A hands-on experience with the converse of the Pythagorean Theorem, The Triangle Inequality Theorem and The Ambiguous Case for the Law of Sines

Eric Berkowitz – Parsippany Hills High School
eberkowitz@pthsd.k12.nj.us
A Picture is Worth 1000 Proofs

Proofs can be confusing, and so can algebraic identities that are not intuitive. Why not show it in pictures? Geometric figures can be used to prove many well-known algebraic and trigonometric identities, and students see them easily.

Sabrina Bernath - The Frisch School, Paramus
sabrina.bernath@frisch.org
The Use of Technology for Differentiated Instruction and Assessment in Algebra 1 and Algebra 2

This session focuses on math specific apps and software that can assist Algebra 1 and Algebra 2 teachers in reaching all types of learners in their classroom. Ideal for teachers of schools with 1-1 iPad programs. Participants attending this session are encouraged to bring their own device (even a phone with a QR reader is sufficient) to maximize their engagement at the session. As the session's "students" you will experience four or five different modes of blended learning instruction and real time assessment while seeing the corresponding data-rich teacher dashboard. Are you tired of technology talks that do not offer concrete ideas for implementation? The goal of this session is that you leave with ideas that can be used in your classroom immediately.

Keith Bosler - Red Bank Catholic High School
boslerk@redbankcatholic.com
Enhancing the Teaching of Transformations with a Numerical Approach

One of the more abstract concepts for students in the beginning of pre-calculus is the seemingly intuitive method that many textbooks use to present transformations of functions. Such “intuitive methods” can be difficult for students who already struggle with both reading and producing graphs; however, coupling this “intuitive” idea with a more concrete, numerical approach may lead to a better understanding of the transformation process. This method will also allow students to make an easier transition to producing graphs of other functions learned in a pre-calculus course. This method will also give students great exposure to working with functions represented as tables, which is a necessary skill for success in AP Calculus.

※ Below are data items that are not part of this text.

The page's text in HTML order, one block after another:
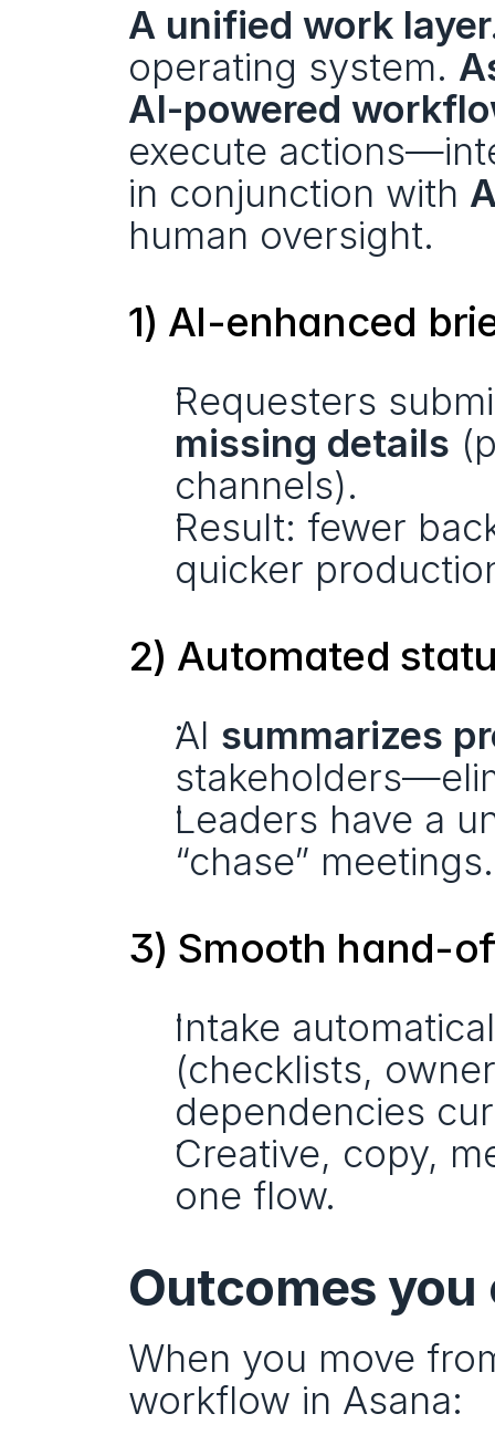
A unified work
operating system.
AI-powered
execute
in conjunction with
human oversight.
1) AI-enhanced
Requesters
missing details
channels).
Result: fewer
quicker
2) Automated
AI summarizes
Leaders have a
“chase”
3) Smooth hand-
Intake
(checklists,
dependencies
Creative, copy,
one flow.
Outcomes you
When you move
workflow in Asana:
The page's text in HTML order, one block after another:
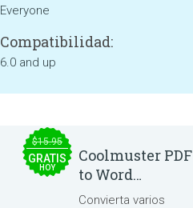
Everyone
Compatibilidad:
6.0 and up
$15.95
GRATIS
HOY
Coolmuster PDF
to Word
Converter 2.3.3
Convierta varios

Kathleen Carter - North Hunterdon High School
kcarter@nhvweb.net
Discovering the Unit Circle – What is a Radian Anyway?

With the implementation of the Common Core State Standards and the upcoming PARCC assessments, students shouldn’t have to wait until they get to precalculus to learn about the unit circle. Come learn exciting ways to discover the unit circle with you students in algebra 2 and geometry classes. Participants will also discuss 'what is a radian?' and learn how to help students understand the concept of radian measure on the unit circle.

Ihor Charischak – CLIME - Council for Technology in Math Education - an affiliate of NCTM
ihor12@me.com
Anatomy of a Dynamic Math 2.0 Classroom

The Internet, cloud computing and portable devices are making inroads into the classroom. What does a Web 2.0 based classroom involving dynamic math software that produces active learning look like? Examples of collaborative, math 2.0 activities will be shared.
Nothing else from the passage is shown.